--- START ---

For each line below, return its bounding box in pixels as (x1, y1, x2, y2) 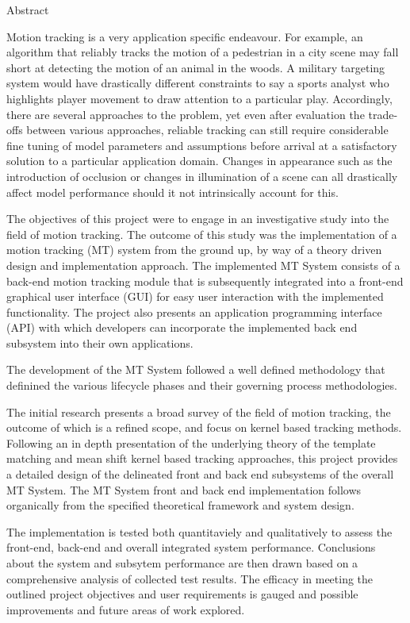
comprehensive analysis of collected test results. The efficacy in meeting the (6, 570, 374, 586)
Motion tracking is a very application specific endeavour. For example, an (6, 28, 363, 44)
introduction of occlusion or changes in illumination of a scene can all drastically (6, 167, 398, 184)
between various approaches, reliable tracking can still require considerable (26, 121, 389, 138)
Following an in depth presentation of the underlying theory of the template (6, 434, 376, 451)
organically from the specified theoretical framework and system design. (6, 497, 354, 513)
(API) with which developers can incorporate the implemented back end (6, 319, 358, 336)
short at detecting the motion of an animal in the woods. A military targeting (6, 59, 385, 75)
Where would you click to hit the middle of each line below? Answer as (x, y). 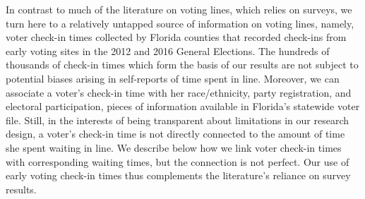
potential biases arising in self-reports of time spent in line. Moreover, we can (173, 78)
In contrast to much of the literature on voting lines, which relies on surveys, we (179, 9)
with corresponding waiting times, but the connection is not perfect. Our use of (178, 161)
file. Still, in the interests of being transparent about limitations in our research (177, 120)
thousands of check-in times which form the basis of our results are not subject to (182, 65)
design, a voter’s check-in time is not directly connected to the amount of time (175, 134)
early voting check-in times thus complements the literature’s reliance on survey (178, 175)
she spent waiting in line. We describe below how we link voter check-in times (174, 147)
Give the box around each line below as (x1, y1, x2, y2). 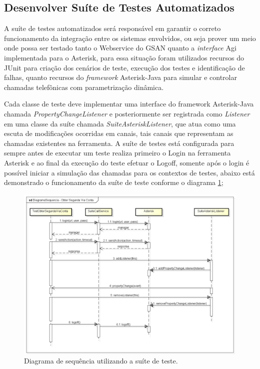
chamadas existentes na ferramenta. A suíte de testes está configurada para (4, 137, 234, 148)
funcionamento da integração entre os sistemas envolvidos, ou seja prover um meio (4, 32, 256, 43)
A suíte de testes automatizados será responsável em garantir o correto (4, 23, 221, 33)
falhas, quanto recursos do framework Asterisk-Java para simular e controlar (4, 72, 237, 82)
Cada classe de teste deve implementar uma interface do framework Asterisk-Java (4, 98, 254, 109)
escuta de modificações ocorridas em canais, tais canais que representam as (4, 128, 233, 138)
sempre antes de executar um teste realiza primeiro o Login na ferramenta (4, 147, 231, 158)
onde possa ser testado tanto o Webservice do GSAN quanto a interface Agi (4, 42, 236, 53)
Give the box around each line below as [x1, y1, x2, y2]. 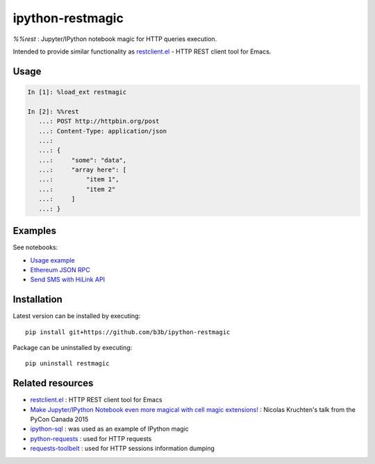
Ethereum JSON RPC [30, 265, 90, 274]
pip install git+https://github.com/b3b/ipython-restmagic [25, 328, 231, 336]
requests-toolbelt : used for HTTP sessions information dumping [30, 445, 215, 453]
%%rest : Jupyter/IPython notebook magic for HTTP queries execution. [12, 35, 217, 43]
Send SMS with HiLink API [30, 275, 106, 284]
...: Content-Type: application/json [38, 127, 167, 135]
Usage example [30, 256, 76, 264]
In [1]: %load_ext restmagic [27, 88, 127, 96]
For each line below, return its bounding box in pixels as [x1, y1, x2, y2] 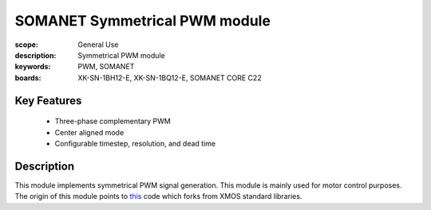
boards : [14, 72, 42, 83]
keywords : [14, 62, 51, 72]
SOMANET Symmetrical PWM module [14, 12, 271, 29]
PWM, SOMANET [77, 62, 135, 72]
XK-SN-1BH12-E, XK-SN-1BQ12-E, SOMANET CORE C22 [77, 72, 263, 83]
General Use [77, 40, 119, 49]
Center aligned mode [54, 127, 125, 137]
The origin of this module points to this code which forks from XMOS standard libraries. [14, 192, 302, 201]
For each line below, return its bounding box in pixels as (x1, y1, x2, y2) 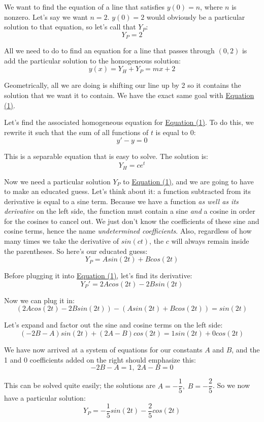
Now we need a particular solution (4, 176, 111, 186)
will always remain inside (171, 236, 249, 246)
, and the (232, 344, 260, 355)
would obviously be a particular (146, 11, 245, 22)
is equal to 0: (155, 126, 196, 137)
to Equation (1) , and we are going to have (123, 176, 254, 186)
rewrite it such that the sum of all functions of (4, 126, 149, 137)
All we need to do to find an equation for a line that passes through (4, 45, 215, 56)
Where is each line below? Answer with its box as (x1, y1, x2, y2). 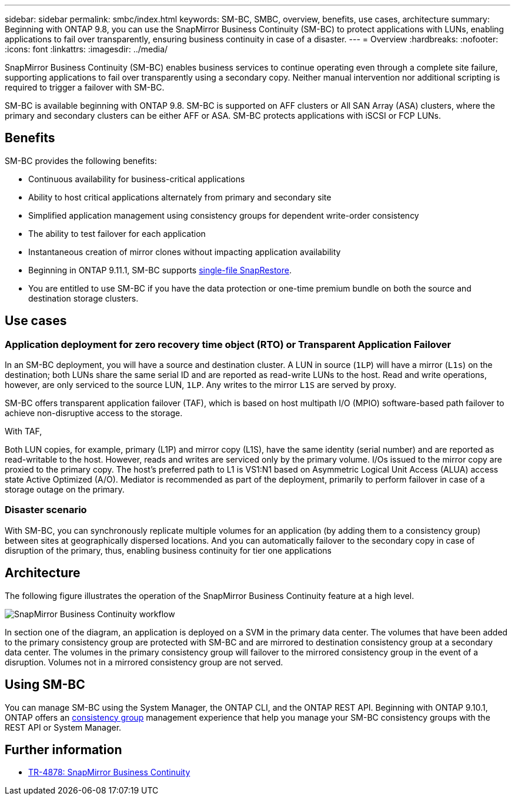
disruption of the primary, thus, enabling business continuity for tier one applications (5, 545, 332, 555)
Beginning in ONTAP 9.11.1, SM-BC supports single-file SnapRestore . (28, 265, 292, 275)
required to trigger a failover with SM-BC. (5, 82, 165, 92)
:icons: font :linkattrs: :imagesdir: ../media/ (5, 44, 168, 54)
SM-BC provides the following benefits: (5, 155, 157, 166)
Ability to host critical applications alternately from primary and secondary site (28, 192, 332, 202)
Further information (5, 742, 122, 757)
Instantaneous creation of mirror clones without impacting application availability (28, 246, 341, 257)
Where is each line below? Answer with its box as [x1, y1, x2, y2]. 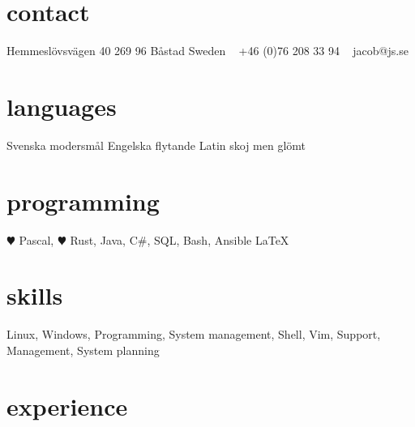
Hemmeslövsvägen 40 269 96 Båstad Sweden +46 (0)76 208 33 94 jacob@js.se [6, 42, 409, 59]
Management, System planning [6, 341, 160, 358]
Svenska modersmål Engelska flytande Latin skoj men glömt [6, 136, 306, 153]
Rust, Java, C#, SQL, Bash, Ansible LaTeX [70, 231, 289, 248]
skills [6, 279, 63, 312]
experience [6, 389, 128, 422]
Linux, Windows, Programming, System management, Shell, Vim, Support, [6, 326, 381, 343]
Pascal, [19, 231, 54, 248]
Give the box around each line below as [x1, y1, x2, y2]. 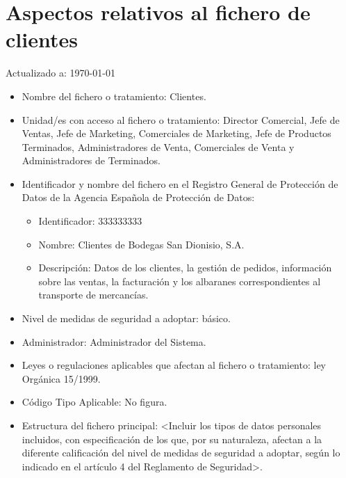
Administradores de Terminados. [22, 153, 160, 168]
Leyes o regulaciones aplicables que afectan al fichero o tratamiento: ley [22, 358, 327, 372]
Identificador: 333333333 [38, 214, 142, 228]
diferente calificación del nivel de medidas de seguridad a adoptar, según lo [22, 445, 340, 460]
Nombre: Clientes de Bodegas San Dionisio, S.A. [38, 237, 245, 251]
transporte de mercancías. [38, 287, 149, 302]
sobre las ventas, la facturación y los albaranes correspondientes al [38, 273, 321, 288]
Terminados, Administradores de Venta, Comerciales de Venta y [22, 139, 295, 154]
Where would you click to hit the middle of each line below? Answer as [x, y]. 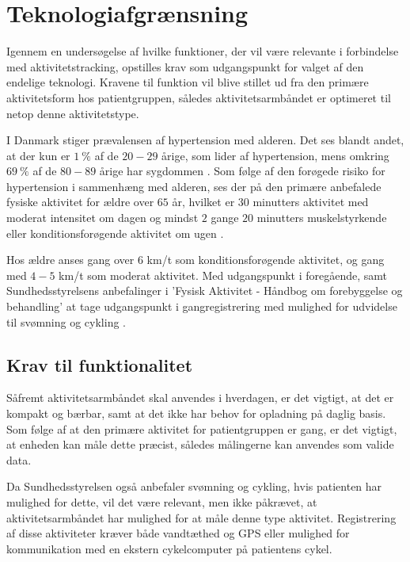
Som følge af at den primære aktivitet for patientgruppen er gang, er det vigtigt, [202, 428]
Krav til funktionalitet [100, 364]
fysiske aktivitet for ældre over [80, 202]
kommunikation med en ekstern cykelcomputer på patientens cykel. [169, 548]
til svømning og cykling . [66, 321]
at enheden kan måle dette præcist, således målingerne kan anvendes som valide [200, 444]
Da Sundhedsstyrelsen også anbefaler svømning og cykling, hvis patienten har [194, 486]
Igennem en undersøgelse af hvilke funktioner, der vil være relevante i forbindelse [203, 51]
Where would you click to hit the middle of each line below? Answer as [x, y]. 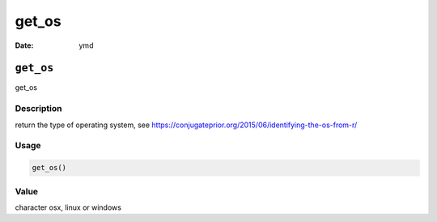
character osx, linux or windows [68, 207]
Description [38, 109]
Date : [24, 45]
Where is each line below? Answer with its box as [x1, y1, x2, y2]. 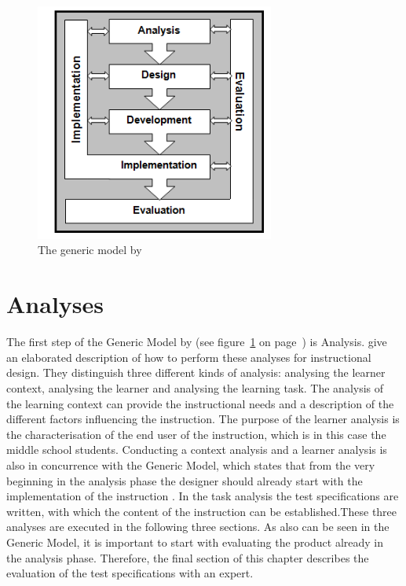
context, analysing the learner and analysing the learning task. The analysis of [6, 379, 384, 396]
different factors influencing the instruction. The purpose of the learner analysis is [6, 411, 400, 427]
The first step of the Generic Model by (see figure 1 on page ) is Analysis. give [6, 334, 387, 350]
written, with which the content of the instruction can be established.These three [6, 503, 397, 519]
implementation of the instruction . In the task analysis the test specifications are [6, 488, 399, 504]
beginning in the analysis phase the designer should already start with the [6, 472, 363, 488]
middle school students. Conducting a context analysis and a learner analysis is [6, 441, 387, 458]
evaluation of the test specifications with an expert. [6, 565, 254, 581]
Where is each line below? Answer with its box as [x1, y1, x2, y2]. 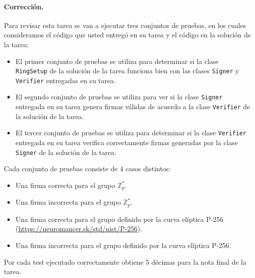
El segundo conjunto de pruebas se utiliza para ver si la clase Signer [15, 92, 223, 102]
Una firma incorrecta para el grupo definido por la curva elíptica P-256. [15, 240, 231, 250]
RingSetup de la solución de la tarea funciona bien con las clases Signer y [15, 65, 239, 76]
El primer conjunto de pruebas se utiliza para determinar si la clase [15, 56, 219, 66]
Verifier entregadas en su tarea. [15, 75, 116, 85]
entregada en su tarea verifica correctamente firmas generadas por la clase [15, 137, 238, 148]
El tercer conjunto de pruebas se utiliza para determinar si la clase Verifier [15, 127, 247, 138]
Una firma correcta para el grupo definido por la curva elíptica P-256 [15, 214, 224, 224]
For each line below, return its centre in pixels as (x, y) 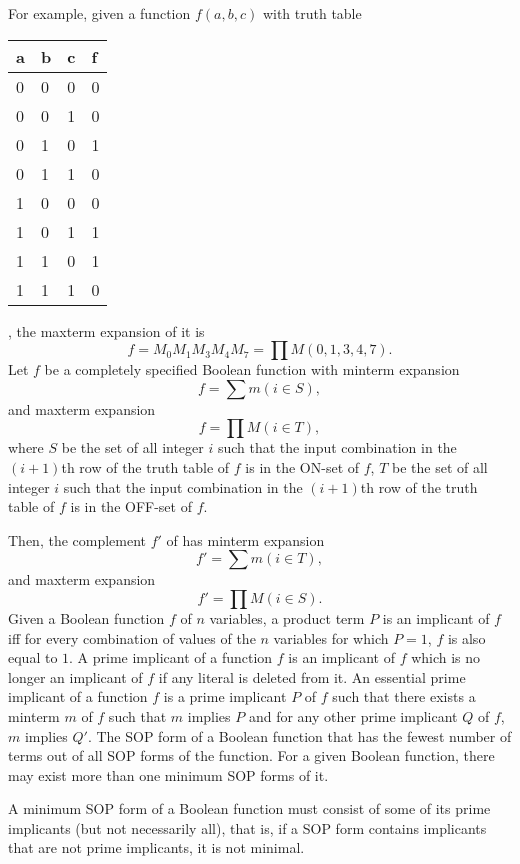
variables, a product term (287, 617)
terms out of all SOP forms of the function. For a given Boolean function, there (251, 755)
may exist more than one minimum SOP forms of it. (168, 774)
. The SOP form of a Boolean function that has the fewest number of (299, 735)
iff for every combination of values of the (132, 637)
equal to (33, 657)
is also (466, 637)
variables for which (331, 637)
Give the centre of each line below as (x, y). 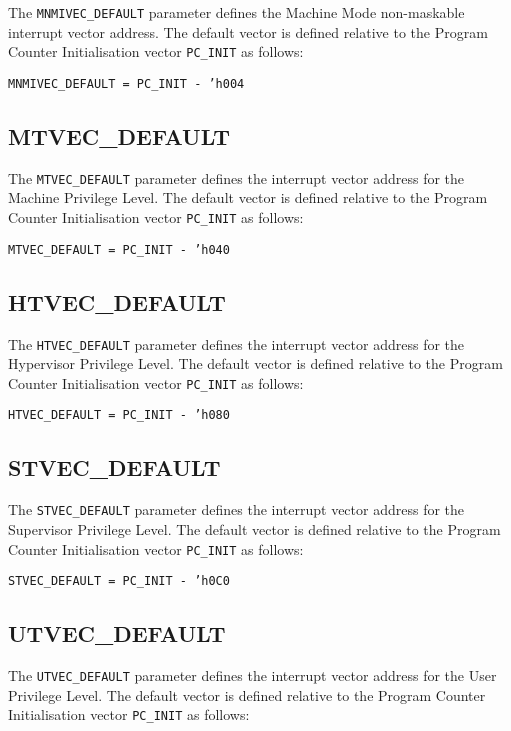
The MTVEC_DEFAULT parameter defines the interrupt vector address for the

--- END ---

- _Problem to work on_
Although pictures appear among the records above, write out exactly only the lines from the one that has "introduction of occlusion" through the one that has "Answer as (x, y).", and leave the pictures out.

- _Written solution_
introduction of occlusion or changes in illumination of a scene can all drastically (6, 167, 398, 184)
between various approaches, reliable tracking can still require considerable (26, 121, 389, 138)
Following an in depth presentation of the underlying theory of the template (6, 434, 376, 451)
organically from the specified theoretical framework and system design. (6, 497, 354, 513)
(API) with which developers can incorporate the implemented back end (6, 319, 358, 336)
short at detecting the motion of an animal in the woods. A military targeting (6, 59, 385, 75)
Where would you click to hit the middle of each line below? Answer as (x, y). 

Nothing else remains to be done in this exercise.